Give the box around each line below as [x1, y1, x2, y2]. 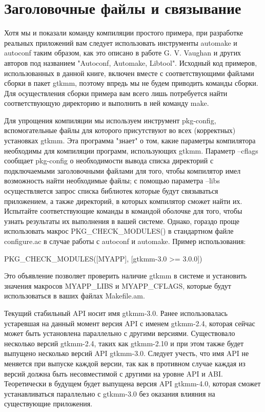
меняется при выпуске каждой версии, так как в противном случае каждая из [4, 358, 246, 368]
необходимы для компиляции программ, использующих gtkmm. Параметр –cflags [4, 145, 258, 156]
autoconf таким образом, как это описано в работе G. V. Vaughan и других [4, 47, 241, 58]
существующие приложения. [4, 398, 93, 409]
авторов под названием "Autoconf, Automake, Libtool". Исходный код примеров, [4, 57, 257, 68]
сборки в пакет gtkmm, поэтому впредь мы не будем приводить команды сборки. [4, 78, 258, 88]
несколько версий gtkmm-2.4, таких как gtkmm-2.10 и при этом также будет [4, 338, 244, 348]
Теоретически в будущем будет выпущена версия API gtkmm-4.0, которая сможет [4, 378, 261, 389]
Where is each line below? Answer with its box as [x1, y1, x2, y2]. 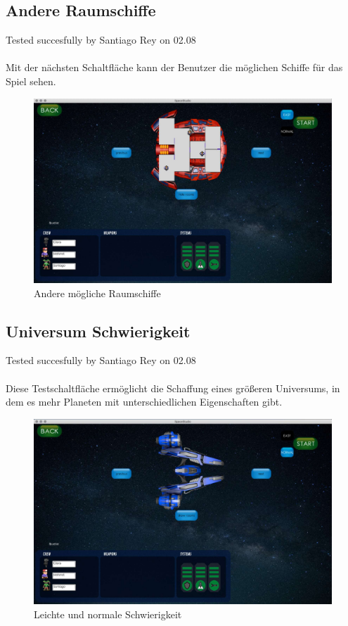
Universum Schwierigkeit [6, 320, 191, 342]
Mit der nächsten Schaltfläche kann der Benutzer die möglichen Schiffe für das [6, 60, 343, 75]
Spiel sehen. [6, 73, 56, 88]
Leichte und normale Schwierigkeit [34, 606, 182, 621]
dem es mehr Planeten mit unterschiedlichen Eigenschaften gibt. [6, 394, 283, 409]
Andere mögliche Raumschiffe [34, 285, 161, 300]
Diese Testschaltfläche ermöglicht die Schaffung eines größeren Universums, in [6, 380, 340, 395]
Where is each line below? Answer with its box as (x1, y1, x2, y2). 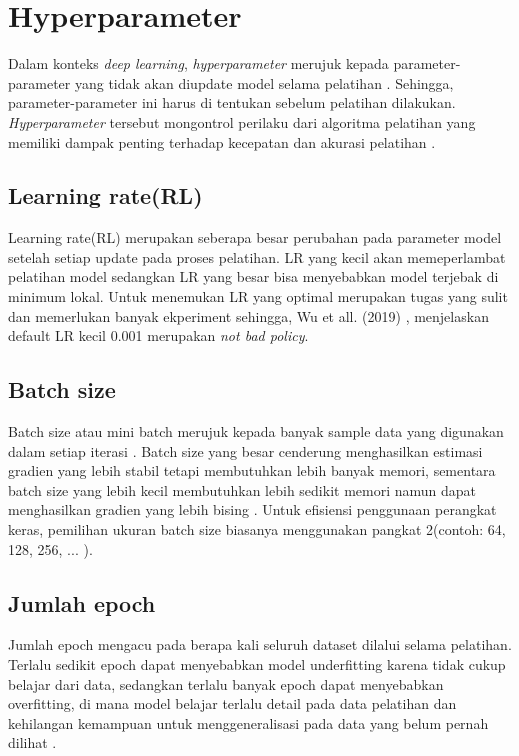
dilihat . (8, 732, 57, 753)
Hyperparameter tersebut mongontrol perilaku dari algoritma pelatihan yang (8, 111, 476, 132)
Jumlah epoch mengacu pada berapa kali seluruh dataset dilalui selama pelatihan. (8, 634, 512, 655)
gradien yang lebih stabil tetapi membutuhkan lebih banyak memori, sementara (8, 460, 496, 481)
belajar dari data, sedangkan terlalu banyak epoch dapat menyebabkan (8, 673, 444, 694)
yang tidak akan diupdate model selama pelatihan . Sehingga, (74, 72, 454, 93)
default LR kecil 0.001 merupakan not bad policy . (8, 325, 309, 346)
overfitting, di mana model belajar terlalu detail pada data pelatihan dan (8, 693, 457, 714)

» **Problem**
Copy exactly the lines of the listing above between the one holding "box as [x1, y1, x2, y2]." and the one holding "dilihat . (8, 732, 57, 753)", inclusive; omit all pictures.

» **Task answer**
Where is each line below? Answer with its box as [x1, y1, x2, y2]. 
Universum Schwierigkeit [6, 320, 191, 342]
Mit der nächsten Schaltfläche kann der Benutzer die möglichen Schiffe für das [6, 60, 343, 75]
Spiel sehen. [6, 73, 56, 88]
Leichte und normale Schwierigkeit [34, 606, 182, 621]
dem es mehr Planeten mit unterschiedlichen Eigenschaften gibt. [6, 394, 283, 409]
Andere mögliche Raumschiffe [34, 285, 161, 300]
Diese Testschaltfläche ermöglicht die Schaffung eines größeren Universums, in [6, 380, 340, 395]
Where is each line below? Answer with its box as (x1, y1, x2, y2). 
dilihat . (8, 732, 57, 753)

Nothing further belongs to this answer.